Silence met this array of questions. It seemed nothing would ever be sufficient for Ireland.

She got to her feet. The room erupted with a squeal of chairs. “Send an army to acquaint Aodh Mac Con with my displeasure.”

A loud chorus of voices resounded off the walls: dissension, cheers, Elizabeth had no idea. She was too deep in a swirl of memories. The faces of the men she’d relied upon, and then lost, swam up and receded. She’d lost Dudley, how many times?, but he’d always come back, until, finally, now, he would never come back again.

And now, Aodh?

Her chest felt hot and knotted. She turned toward the door she knew was there, but it was difficult to see, shimmering as it was behind unshed tears. But she never stopped moving toward it.

One could never stop.

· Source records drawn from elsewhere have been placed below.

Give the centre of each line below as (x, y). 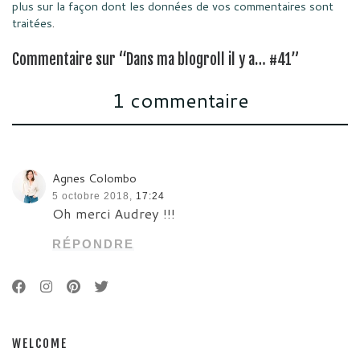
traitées (32, 23)
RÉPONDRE (94, 245)
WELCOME (40, 344)
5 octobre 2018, (93, 196)
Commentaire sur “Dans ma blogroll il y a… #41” (155, 59)
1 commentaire (180, 100)
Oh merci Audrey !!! (114, 214)
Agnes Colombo (95, 178)
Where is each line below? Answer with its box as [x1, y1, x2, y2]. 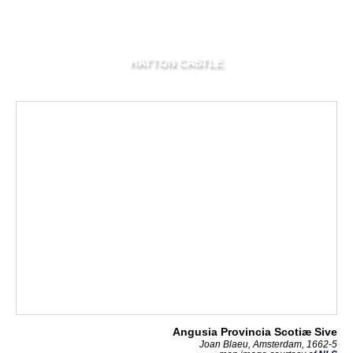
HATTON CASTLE [130, 57, 223, 69]
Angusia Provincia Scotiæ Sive [173, 325, 337, 338]
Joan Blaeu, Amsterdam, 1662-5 [199, 338, 337, 350]
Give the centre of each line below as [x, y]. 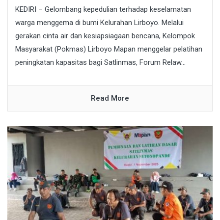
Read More [110, 98]
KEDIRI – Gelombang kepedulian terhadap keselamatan [103, 10]
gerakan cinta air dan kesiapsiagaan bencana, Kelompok [105, 36]
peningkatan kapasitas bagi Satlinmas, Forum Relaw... [100, 63]
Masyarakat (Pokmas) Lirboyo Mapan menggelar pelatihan [109, 49]
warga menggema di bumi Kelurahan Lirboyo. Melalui [99, 23]
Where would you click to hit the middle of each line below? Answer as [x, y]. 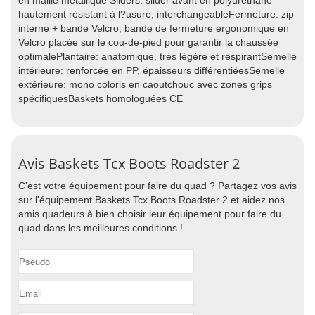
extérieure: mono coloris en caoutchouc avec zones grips [145, 84]
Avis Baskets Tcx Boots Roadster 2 [129, 163]
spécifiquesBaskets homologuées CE [101, 98]
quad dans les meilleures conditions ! [101, 228]
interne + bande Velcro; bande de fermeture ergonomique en [154, 28]
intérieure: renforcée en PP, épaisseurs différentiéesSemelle [152, 70]
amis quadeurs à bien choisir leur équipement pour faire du [150, 214]
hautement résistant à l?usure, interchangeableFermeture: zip [156, 14]

It was the only way.

Chapter Twenty-Two

AODH RETURNED from a triumphant visit to the town at twilight, four days later. Some of his men were on the walls, others hammering and sawing boards to strengthen the front gates, others training in the yard. He bypassed them all, calling for Ré, striding like a storm to his chambers.

For the past four days, all he’d been able to think of was Katarina. Pushing her out of his mind had proved impossible, in part because she was so well regarded in the town.

Folk were close to exultant that he’d graced the town with a personal visit, and close to crushed that Katarina had not. She was well liked, and more to the point, well respected. She sent the town food when times were lean, medicines when sickness came, and dealt fairly in all matters of court and taxes. So when Aodh showed up bearing gifts from Rardove, they simply assumed Katarina had joined this son of Ireland, and thereby legitimized his rebellion.

As Katarina turned, so did they.

Aodh did not see fit to correct their misperception, although he and Cormac did exchange a silent glance over the heads of the mayor and guild leaders at the feast dinner hosted in his honor.

“Aye, she was sore sorry she couldn’t accompany us,” Cormac had muttered, looking at Aodh. “Sore sorry, that’s for certain.”

The other reason Aodh could not set her from his mind was because every time he closed his eyes, he saw her. And every time he saw her, his body readied.

Sporting a partial erection for four days was painful in the extreme.

So when they returned home and the gates fell down behind them, he dispersed his men on tasks of food and sleep, passed by Katarina’s newly released servants and maids, one who was particularly flushed with curtseys and color when she saw Cormac looming behind him, then made for his chambers, Ré fast on his heels, reporting developments.